# Natural Language Inference (NLI) Results and Error Analysis

| Model                   | SNLI Test Accuracy |
|-------------------------|--------------------|
| Basic Encoder           | 61.93              |
| LSTM                    | 77.64              |
| BiLSTM                  | 76.81              |
| BiLSTM with Max Pooling | 80.2               |

In this Jupyter Notebook, we will load the best performing pretrained NLI model (biLSTM with max pooling), demonstrate its usage on custom examples, present an overview of the results, and perform error analysis.

## Load a Pretrained Model

In [2]:
import torch
import models

config_nli_model = {
    'n_words'        :  37927         ,
    'word_emb_dim'   :  300   ,
    'enc_lstm_dim'   :  2048   ,
    'dpout_model'    :  0.0    ,
    'fc_dim'         :  512         ,
    'bsize'          :  16     ,
    'n_classes'      :  3      ,
    'encoder_type'   :  'biLSTMMaxPoolEncoder'   ,
    'use_cuda'       :  True                  ,
    }

model_path = "savedir/maxpool_bilstm_model.pickle"

device = torch.device("cuda" if torch.cuda.is_available() else "cpu")
state_dict = torch.load(model_path, map_location=device)

# Create a model instance and load the state dictionary
model_instance = models.NLIClassifier(config_nli_model)  # Assuming the LSTMEncoder is imported from models module
model_instance.load_state_dict(state_dict)
model_instance.to(device)
model_instance.eval()

NLIClassifier(
  (encoder): biLSTMMaxPoolEncoder(
    (enc_lstm): LSTM(300, 2048, batch_first=True, bidirectional=True)
  )
  (classifier): Sequential(
    (0): Linear(in_features=16384, out_features=512, bias=True)
    (1): Linear(in_features=512, out_features=512, bias=True)
    (2): Linear(in_features=512, out_features=3, bias=True)
  )
)

## Demonstrate Model Usage

In [3]:
from data_preprocess import NLIDataset, build_vocab, get_nli, collate_fn
import numpy as np

LABELS = ['entailment', 'neutral', 'contradiction']

def predict_entailment(model, premise, hypothesis):
    device = torch.device("cuda" if torch.cuda.is_available() else "cpu")
    data_path = "data/"
    glove_path = "glove/glove.840B.300d.txt"

    train_data, valid_data, test_data = get_nli(data_path)
    word_vec = build_vocab(train_data['s1'] + train_data['s2'], glove_path)
    dataset = NLIDataset(train_data, word_vec)
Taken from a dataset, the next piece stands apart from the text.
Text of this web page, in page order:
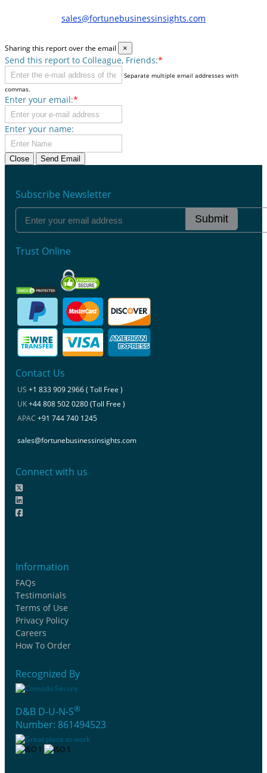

    s1_idx, s1_length = dataset._get_sentence_indices(premise)
    s2_idx, s2_length = dataset._get_sentence_indices(hypothesis)
    s1_tensor, s1_length = s1_idx.unsqueeze(0).to(device), torch.tensor([s1_length]).to("cpu")
    s2_tensor, s2_length = s2_idx.unsqueeze(0).to(device), torch.tensor([s2_length]).to("cpu")
    s1 = (s1_tensor, s1_length)
    s2 = (s2_tensor, s2_length)

    logits = model(s1, s2)
    prediction = np.argmax(logits.detach().cpu().numpy(), axis=1)

    return prediction


In [4]:
premise = "Two men sitting in the sun"
hypothesis = "Nobody is sitting in the shade"

prediction = predict_entailment(model_instance, premise, hypothesis)
print("Prediction:", LABELS[prediction[0]])
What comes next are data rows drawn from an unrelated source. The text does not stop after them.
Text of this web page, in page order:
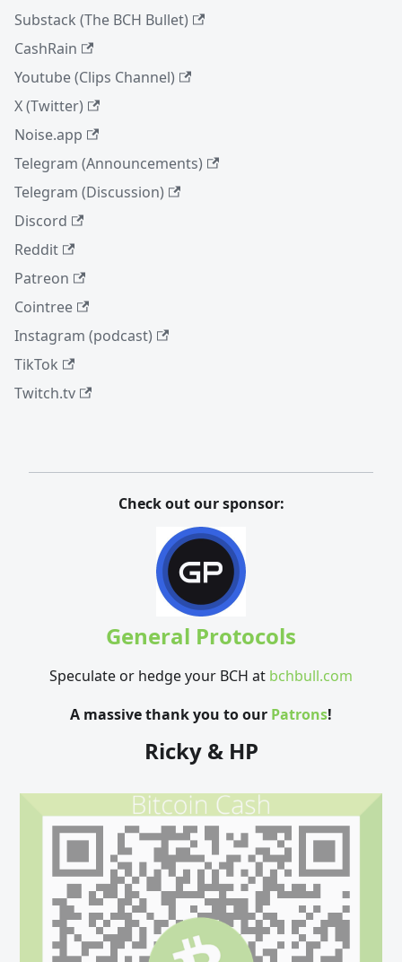
Substack (The BCH Bullet)
CashRain
Youtube (Clips Channel)
X (Twitter)
Noise.app
Telegram (Announcements)
Telegram (Discussion)
Discord
Reddit
Patreon
Cointree
Instagram (podcast)
TikTok
Twitch.tv
Check out our sponsor:
General Protocols
Speculate or hedge your BCH at bchbull.com
A massive thank you to our Patrons!
Ricky & HP

Found 37325/62999 words with glove vectors
Vocab size : 37325
Prediction: contradiction


In [5]:
premise = "A man is walking a dog"
hypothesis = "No cat is outside"

prediction = predict_entailment(model_instance, premise, hypothesis)
print("Prediction:", LABELS[prediction[0]])
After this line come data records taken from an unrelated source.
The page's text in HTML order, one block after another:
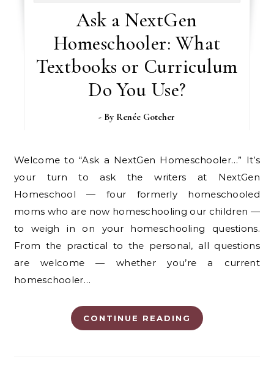
Ask a NextGen
Homeschooler: What
Textbooks or Curriculum
Do You Use?
- By Renée Gotcher
Welcome to “Ask a NextGen Homeschooler…” It’s
your turn to ask the writers at NextGen
Homeschool — four formerly homeschooled
moms who are now homeschooling our children —
to weigh in on your homeschooling questions.
From the practical to the personal, all questions
are welcome — whether you’re a current
homeschooler…
CONTINUE READING
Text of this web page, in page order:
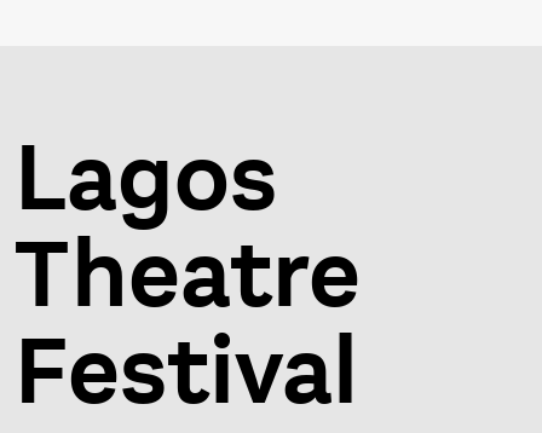
Lagos
Theatre
Festival

Found 37325/62999 words with glove vectors
Vocab size : 37325
Prediction: contradiction


The relationship between the premise and the hypothesis is subtle and nuanced, so there are a few reasons why it could be difficult for the model to make the correct inference:
1. First of all, there is a complete vocab mismatch. There is no direct overlap between the words in the premise and the hypothesis, except for "sitting." The model needs to understand the relationship between "sun" and "shade," which are antonyms, but not explicitly mentioned in the same sentence.
2. The correct entailment relies on understanding that although sitting in the sun implies that the two men are not in the shade, the two sentences are not related. The model might not be able to make this inference because this information is not explicitly stated in the premise.
3. The hypothesis is quite ambiguous. Stating that "nobody is sitting in the shade" makes it unclear whether it refers to the two men or everybody in the world.

For the second example with the dog and cat, the model predicts that their entailment is contradiction. This is because the model is not able to understand that the two sentences are not related. The model is able to make an incorrect inference because the words "dog" and "cat" are in the premise and hypothesis, and the model understands this as a contradiction.